◆ What is expected ◆
Reproduce exactly the entries from the "Offered for $547,990.00 (132, 146)" line to the end. Skip all pictures.

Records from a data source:
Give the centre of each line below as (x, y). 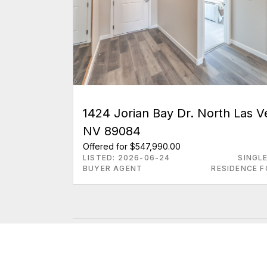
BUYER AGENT (113, 168)
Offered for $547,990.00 (132, 146)
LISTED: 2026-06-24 (127, 158)
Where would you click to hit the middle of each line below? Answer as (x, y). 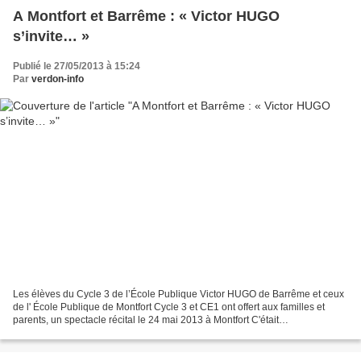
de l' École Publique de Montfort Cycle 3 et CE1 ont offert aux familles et (169, 307)
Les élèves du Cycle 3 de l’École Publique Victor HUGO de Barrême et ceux (178, 295)
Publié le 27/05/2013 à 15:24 (77, 66)
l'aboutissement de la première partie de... (104, 333)
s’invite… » (51, 36)
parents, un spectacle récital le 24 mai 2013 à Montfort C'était (146, 320)
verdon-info (58, 79)
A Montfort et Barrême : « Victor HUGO (146, 16)
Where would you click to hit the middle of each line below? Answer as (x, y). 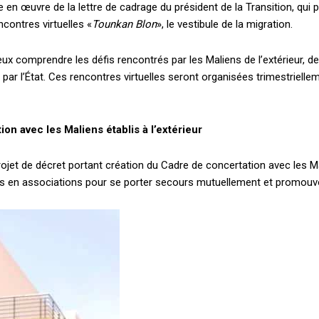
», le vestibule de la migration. (225, 25)
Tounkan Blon (124, 25)
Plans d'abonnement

◆ Your solution ◆
Offered for $547,990.00 (132, 146)
LISTED: 2026-06-24 (127, 158)
Where would you click to hit the middle of each line below? Answer as (x, y). 
de l' École Publique de Montfort Cycle 3 et CE1 ont offert aux familles et (169, 307)
Les élèves du Cycle 3 de l’École Publique Victor HUGO de Barrême et ceux (178, 295)
Publié le 27/05/2013 à 15:24 (77, 66)
l'aboutissement de la première partie de... (104, 333)
s’invite… » (51, 36)
parents, un spectacle récital le 24 mai 2013 à Montfort C'était (146, 320)
verdon-info (58, 79)
A Montfort et Barrême : « Victor HUGO (146, 16)
Where would you click to hit the middle of each line below? Answer as (x, y). 
», le vestibule de la migration. (225, 25)
Tounkan Blon (124, 25)
Plans d'abonnement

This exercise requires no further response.